Comprehensive pathline visualization of 130 minutes of glymphatic transport of DOTA (Gd-Dota) in a rat anesthetized with DEXM+ISO (left) and ISO (right). The pathlines in green are derived from the entire brain and nasal conchae. Both rats exhibit pathlines in the nasal conchae, signifying that Gd-DOTA exited along the olfactory nerves via the cribriform plate to lymphatic vessels in the submucosa of the nasal cavities. Pathlines that follow the middle cerebral artery (MCA) are outlined in red. More pathlines are clearly evident in the rat anesthetized with DEXM+ISO than ISO anesthesia, confirming that GS transport is more efficient during DEXM+ISO anesthesia. Scale bar = 3mm.

Figure 3 captures pathline speed (integrated over 130 minutes) through the GS in rats anesthetized with either DEXM+ISO or ISO. The speed pathlines associated with the whole brain are shown as a 3D volume rendered color-coded map. Higher and lower magnitudes of speed are represented by red and blue colors, respectively. More speed pathlines are apparent in the frontal part of the brain in the DEXM+ISO anesthetized rats compared to ISO. Paradoxically, in the ISO anesthetized state, pathline speed appears to be higher in the nasal conchae (arrows). In Figure 4, we have captured the faster (red) and slower (green) moving speed lines, given in arbitrary units (a.u.) in an ISO anesthetized rat (Figures 4A, B) compared to a DEXM+ISO anesthetized rat (Figures 4C, D).

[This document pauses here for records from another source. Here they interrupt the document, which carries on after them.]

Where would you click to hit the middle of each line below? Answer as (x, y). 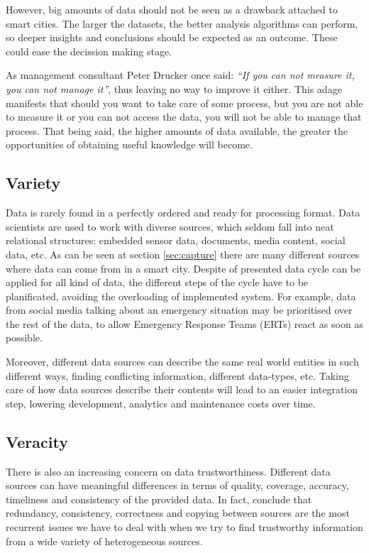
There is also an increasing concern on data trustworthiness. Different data (168, 471)
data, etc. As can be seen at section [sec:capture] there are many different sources (183, 254)
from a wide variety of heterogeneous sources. (104, 541)
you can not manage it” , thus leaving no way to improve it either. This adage (174, 88)
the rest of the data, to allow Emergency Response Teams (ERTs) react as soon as (184, 323)
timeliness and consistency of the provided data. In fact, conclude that (159, 499)
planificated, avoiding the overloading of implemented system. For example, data (181, 296)
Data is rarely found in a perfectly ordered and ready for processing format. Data (183, 213)
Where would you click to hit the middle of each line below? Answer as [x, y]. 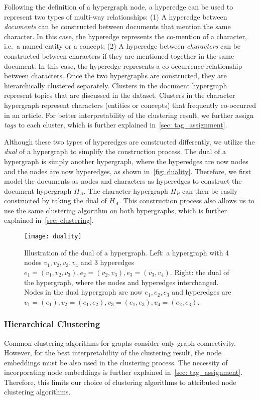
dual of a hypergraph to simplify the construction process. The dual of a [115, 151]
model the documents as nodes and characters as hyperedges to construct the [123, 181]
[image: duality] [53, 237]
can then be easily [210, 190]
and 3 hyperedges [107, 262]
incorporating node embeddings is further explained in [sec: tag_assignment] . [123, 372]
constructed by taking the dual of [55, 201]
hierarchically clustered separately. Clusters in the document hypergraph [116, 85]
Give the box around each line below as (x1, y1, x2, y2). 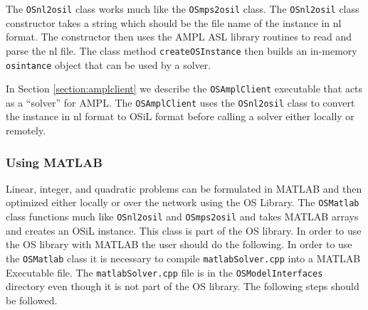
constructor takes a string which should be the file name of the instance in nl (6, 15, 342, 30)
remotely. (6, 123, 46, 138)
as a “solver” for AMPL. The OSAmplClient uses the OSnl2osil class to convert (6, 95, 355, 109)
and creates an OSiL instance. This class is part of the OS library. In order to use (6, 223, 362, 237)
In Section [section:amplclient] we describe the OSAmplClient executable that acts (6, 81, 363, 96)
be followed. (6, 292, 58, 307)
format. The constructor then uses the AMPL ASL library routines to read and (6, 29, 352, 44)
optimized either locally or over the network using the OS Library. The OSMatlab (6, 195, 359, 210)
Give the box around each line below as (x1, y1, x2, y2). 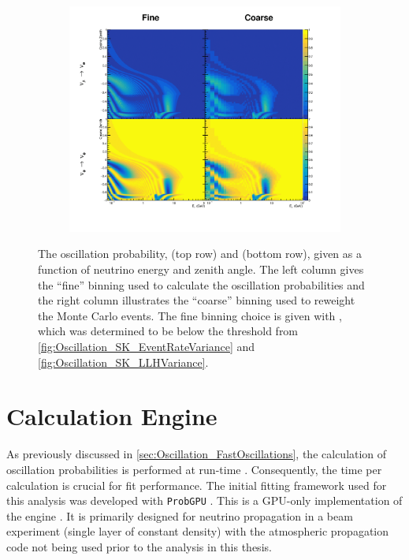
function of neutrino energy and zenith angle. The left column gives (38, 261, 364, 278)
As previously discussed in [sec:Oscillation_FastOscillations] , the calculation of (6, 446, 387, 462)
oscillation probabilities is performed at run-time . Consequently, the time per (6, 461, 382, 477)
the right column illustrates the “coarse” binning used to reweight (38, 292, 355, 308)
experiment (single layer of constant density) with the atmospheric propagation (6, 523, 389, 539)
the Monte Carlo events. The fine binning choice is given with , (38, 307, 342, 323)
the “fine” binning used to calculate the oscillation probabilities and (38, 276, 365, 293)
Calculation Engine (6, 400, 218, 432)
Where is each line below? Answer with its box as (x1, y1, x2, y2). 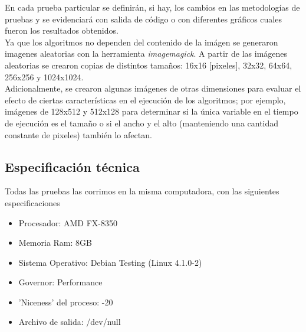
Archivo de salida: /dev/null (18, 315, 121, 328)
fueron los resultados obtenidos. (5, 24, 119, 37)
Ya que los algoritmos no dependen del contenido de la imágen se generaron (5, 35, 278, 48)
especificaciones (5, 196, 60, 209)
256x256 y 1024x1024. (5, 70, 84, 83)
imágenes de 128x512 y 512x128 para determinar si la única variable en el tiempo (5, 105, 298, 118)
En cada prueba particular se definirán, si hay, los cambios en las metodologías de (5, 1, 300, 13)
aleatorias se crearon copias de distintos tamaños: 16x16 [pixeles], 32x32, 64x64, (5, 58, 292, 71)
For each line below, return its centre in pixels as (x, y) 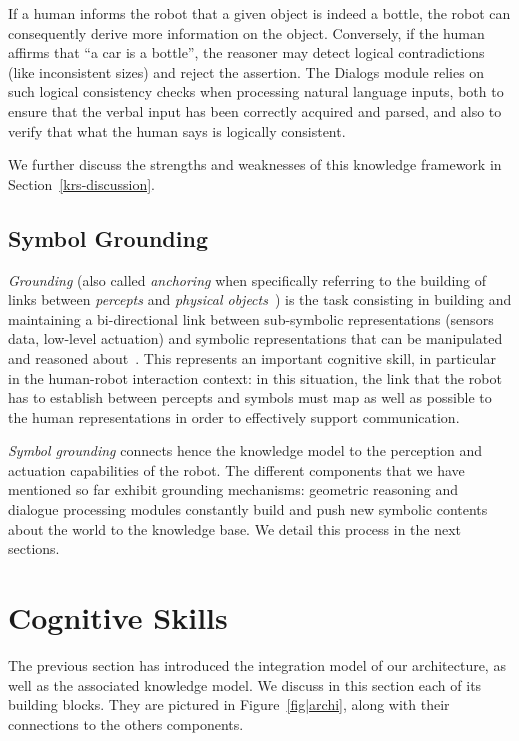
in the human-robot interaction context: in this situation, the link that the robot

It is obvious that the proportion of faster moving particles in the clustered pathlines is higher in ISO than DEXM+ISO anesthetized rats, as confirmed via quantitative analysis (Figure 4E). These differences suggest that solute efflux to lymphatic vessels in the nasal conchae may be acting as an efflux `valve' in the setting of impaired fluid flow in ISO anesthesia.

Fig. 3.

Speed pathlines over 130 minutes of GS transport distinguishing flow behavior under two anesthetics, DEXM+ISO (top) and ISO (bottom).

Fig. 4.

Speed pathlines into the nasal conchae extracted from the GS speed `connec-tome' and divided up into fast (red) speed lines with speed magnitude > 0055 a.u. and slower (green) speed lines with speed magnitudes in the range of 0:001 – 0:050 a.u. (A, B) ISO anesthetized rats are characterized by rapid efflux of solute into the nasal cavity and (C, D) the vast majority of speed lines in the DEXM+ISO anesthetized rats are slower. (E) Proportion of voxels with fast moving solute. Data are mean ∓ SEM.

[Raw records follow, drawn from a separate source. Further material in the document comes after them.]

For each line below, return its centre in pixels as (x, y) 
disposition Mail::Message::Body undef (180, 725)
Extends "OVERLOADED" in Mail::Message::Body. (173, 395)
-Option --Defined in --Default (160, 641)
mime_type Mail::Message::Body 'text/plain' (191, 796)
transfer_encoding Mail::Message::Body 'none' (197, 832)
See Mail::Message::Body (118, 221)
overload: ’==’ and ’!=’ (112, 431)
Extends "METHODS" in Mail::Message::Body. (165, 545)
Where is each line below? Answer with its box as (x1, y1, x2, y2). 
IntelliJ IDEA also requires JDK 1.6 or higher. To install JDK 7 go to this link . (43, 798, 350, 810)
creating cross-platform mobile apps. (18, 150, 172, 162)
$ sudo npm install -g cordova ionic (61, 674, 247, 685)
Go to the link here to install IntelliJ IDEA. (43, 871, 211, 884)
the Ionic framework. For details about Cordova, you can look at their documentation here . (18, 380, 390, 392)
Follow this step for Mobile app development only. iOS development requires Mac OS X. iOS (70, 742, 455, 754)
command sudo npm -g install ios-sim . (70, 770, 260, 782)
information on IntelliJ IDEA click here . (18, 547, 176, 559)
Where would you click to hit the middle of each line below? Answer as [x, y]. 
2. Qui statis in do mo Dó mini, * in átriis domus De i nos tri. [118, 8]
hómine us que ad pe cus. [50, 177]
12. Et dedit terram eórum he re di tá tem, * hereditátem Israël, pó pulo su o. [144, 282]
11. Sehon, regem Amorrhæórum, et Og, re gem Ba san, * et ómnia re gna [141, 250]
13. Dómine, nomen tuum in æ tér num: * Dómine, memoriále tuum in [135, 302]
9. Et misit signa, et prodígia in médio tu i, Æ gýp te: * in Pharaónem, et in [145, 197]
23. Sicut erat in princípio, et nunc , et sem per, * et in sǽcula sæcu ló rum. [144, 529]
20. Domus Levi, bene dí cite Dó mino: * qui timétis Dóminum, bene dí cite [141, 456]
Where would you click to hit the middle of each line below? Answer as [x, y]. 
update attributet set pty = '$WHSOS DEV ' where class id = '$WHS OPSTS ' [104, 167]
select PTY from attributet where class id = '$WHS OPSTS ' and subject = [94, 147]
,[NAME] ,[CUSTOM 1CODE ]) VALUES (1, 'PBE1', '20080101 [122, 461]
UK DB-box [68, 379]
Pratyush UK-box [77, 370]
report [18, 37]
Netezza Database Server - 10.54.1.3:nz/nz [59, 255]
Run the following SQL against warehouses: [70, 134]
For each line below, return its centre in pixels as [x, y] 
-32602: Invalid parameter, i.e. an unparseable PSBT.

5. Conclusion and Future Work

We presented a Lagrangian representation of Fisher-Rao regularized OMT to represent time-varying dynamics and various attributes in a single visualization. The resultant framework was then used to capture known GS transport flow patterns and provide additional insights in distinguishing GS function under different anesthetic conditions in addition to clearance of solutes via the olfactory nerves and into the nasal conchae. In the future, we will use the computed particle attributes as features in machine learning algorithms to differentiate and classify various transport related flow patterns for diagnostic purposes.